I selected 11 models from 6 different LLM families, as shown in table. This choice is informed by their open-source nature and their representation of the latest advancements in the field.
LLM Family | Parameter Count | Provider | Release Date |
---|---|---|---|
Mixtral | 8x7B [1] / 8x22B [2] | Mistral AI | 11/12/2023 [1], 17/04/2024 [2] |
Command R | 35B | Cohere | 11/03/2024 [3] |
Llama 3 | 8B/70B | Meta | 18/04/2024 [4] |
Phi-3 | 8B/14B | Microsoft | 21/05/2024 [5] |
Qwen-2 | 7B/22B | Alibaba Cloud | 07/06/2024 [6] |
Gemma 2 | 9B/27B | 27/06/2024 [7] |
Table: The LLM families used in the study.
Text generation with LLMs depends significantly on the prompting methods employed. The prompts for this thesis were developed based on the outputs of Paper I. In this pilot experiment, a simple prompt was used to have LLMs fact-check a claim, aligning with previous studies (e.g., Hoes et al. (2023), Quelle and Bovet (2024)). This approach ensures the use of prompting methods likely to be used by the general public (DeVerna et al., (2023), Karinshak et al., (2023)). Although more sophisticated prompting techniques exist and may enhance accuracy, they often require technical skills that are less commonly possessed by lay users.
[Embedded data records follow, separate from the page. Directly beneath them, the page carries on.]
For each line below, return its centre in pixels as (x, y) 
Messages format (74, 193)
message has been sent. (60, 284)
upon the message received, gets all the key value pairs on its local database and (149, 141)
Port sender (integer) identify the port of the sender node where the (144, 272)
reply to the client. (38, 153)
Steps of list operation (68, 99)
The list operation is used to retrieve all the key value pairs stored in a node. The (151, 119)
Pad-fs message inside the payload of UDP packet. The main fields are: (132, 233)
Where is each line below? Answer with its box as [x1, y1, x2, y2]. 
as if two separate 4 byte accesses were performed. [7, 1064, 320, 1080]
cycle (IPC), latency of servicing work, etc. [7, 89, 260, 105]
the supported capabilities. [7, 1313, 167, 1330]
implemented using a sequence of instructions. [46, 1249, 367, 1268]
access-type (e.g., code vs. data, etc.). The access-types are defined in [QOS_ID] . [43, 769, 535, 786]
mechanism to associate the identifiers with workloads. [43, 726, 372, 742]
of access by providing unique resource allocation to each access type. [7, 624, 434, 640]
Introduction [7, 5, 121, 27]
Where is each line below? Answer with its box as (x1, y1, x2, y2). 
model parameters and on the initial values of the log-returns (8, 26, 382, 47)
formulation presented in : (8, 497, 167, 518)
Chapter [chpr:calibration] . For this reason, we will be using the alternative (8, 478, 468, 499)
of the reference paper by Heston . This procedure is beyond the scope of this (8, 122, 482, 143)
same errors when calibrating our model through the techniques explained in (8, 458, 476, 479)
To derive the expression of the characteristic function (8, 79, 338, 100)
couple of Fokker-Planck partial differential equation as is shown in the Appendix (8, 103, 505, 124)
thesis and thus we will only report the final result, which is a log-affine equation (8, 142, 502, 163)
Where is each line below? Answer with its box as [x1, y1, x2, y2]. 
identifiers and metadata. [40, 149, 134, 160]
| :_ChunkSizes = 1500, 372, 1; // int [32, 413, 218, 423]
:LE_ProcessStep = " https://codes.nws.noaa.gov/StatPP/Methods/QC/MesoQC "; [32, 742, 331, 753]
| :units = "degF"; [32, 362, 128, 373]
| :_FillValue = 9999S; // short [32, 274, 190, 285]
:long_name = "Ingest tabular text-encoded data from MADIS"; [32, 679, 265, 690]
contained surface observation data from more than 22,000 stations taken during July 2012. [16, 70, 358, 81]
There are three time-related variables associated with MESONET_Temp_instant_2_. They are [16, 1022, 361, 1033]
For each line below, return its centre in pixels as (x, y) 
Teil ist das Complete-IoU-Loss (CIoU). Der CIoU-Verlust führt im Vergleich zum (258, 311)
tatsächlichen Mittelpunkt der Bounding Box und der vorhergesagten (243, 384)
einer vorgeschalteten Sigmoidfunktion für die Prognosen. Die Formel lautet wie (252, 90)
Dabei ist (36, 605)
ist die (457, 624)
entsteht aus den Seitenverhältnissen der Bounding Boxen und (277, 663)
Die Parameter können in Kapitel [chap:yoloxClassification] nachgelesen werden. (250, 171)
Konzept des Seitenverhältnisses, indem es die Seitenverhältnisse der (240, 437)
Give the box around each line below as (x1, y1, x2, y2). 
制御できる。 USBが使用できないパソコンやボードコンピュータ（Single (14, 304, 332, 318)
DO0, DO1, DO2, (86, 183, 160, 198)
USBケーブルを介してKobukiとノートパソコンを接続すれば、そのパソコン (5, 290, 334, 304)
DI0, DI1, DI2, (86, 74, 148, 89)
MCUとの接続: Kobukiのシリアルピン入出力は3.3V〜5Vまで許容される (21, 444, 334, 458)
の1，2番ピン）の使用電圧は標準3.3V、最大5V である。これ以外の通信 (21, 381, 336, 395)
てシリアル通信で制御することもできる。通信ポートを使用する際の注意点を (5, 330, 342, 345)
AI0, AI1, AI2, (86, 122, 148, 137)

LLMs were instructed to annotate each statement (see System Prompt below). Six categories and their definitions from PolitiFact’s Truth-o-Meter ratings were used to ensure a straightforward comparison of ChatGPT’s findings with PolitiFact’s fact-checkers (Drobnic Holan, 2018).
The labels range from TRUE to PANTS ON FIRE, with intermediate categories such as MOSTLY TRUE, HALF TRUE, MOSTLY FALSE, and FALSE. Additionally, similar to previous studies (Hoes et al. (2023), Quelle and Bovet (2024)), a new label, INCONCLUSIVE, was added to be used when a claim lacks sufficient context or there is not enough information to assess its veracity.
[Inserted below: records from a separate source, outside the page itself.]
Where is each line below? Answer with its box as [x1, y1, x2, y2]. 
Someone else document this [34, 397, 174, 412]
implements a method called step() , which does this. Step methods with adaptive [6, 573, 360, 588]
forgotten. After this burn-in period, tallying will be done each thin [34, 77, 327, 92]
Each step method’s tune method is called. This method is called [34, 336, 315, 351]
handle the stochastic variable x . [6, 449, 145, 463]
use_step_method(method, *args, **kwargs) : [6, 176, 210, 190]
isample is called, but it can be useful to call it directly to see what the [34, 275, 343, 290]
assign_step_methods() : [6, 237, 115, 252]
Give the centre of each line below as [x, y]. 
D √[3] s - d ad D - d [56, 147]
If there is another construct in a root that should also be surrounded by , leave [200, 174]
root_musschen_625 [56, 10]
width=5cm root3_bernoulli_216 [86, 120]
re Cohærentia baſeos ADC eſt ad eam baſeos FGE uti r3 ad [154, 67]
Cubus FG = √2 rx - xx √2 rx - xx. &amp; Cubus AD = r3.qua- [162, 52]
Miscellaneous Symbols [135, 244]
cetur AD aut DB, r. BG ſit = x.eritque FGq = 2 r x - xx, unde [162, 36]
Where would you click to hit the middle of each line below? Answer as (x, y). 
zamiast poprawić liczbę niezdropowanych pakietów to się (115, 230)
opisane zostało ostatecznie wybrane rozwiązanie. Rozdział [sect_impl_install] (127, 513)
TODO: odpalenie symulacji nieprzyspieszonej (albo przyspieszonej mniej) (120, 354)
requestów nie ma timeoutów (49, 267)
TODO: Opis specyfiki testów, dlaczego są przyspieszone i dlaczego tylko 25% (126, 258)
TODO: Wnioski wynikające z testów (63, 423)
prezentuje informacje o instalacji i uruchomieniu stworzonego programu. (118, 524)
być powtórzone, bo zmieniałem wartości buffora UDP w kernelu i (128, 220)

You are a fact-checking expert. Evaluate the given statement and assign one of the following labels:
- TRUE – The statement is accurate, and nothing significant is missing.
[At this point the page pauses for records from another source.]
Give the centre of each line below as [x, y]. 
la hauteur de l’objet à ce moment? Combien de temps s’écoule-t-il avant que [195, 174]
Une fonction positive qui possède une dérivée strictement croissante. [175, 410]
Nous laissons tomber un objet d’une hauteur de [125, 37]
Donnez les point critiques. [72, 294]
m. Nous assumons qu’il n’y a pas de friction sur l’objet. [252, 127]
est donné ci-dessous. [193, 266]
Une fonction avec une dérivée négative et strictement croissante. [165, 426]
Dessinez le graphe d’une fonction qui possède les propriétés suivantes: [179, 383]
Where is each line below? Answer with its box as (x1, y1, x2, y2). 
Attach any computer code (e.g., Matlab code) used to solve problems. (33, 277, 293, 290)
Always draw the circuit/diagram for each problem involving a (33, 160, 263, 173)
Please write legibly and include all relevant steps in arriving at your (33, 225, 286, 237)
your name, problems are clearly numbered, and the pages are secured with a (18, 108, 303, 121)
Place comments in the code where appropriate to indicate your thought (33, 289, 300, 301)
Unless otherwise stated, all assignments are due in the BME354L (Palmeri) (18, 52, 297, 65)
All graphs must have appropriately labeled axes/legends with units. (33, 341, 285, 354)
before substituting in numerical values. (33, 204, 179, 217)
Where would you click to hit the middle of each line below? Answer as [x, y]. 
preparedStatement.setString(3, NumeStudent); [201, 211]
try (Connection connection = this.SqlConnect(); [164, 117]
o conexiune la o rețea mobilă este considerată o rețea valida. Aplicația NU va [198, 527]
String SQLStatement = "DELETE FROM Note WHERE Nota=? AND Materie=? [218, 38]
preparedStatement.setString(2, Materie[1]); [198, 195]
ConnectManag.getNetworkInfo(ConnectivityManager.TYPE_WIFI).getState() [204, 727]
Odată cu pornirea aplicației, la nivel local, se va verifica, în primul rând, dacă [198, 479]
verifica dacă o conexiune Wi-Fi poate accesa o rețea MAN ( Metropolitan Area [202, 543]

- MOSTLY TRUE – The statement is accurate but requires clarification or additional information.
- HALF TRUE – The statement is partially accurate but omits important details or takes things out of context.
- MOSTLY FALSE – The statement contains some truth but ignores critical facts that would provide a different impression.
- FALSE – The statement is not accurate.
- PANTS ON FIRE – The statement is not accurate and makes a ridiculous claim.
- INCONCLUSIVE – A clear decision cannot be made due to insufficient context or information.
Provide the assigned
{label}
along with a detailed{explanation}
supporting your assessment.
The graphs below show the accuracy metrics and parameter sizes of LLMs, each tested on 6,000 PolitiFact claims.
- The results for multiclass categories (see Figure 1) and binary categories (see Figure 2) indicate a general trend where larger models tend to achieve higher accuracy, though there are exceptions where smaller models outperform larger ones.
- Qwen2-72b stands out with the highest accuracy and largest parameter size, while Phi3-3.8b has both the smallest parameter size and lowest accuracy.
- Despite having a significantly larger parameter size, the performance of Gemma2-27b did not scale proportionally.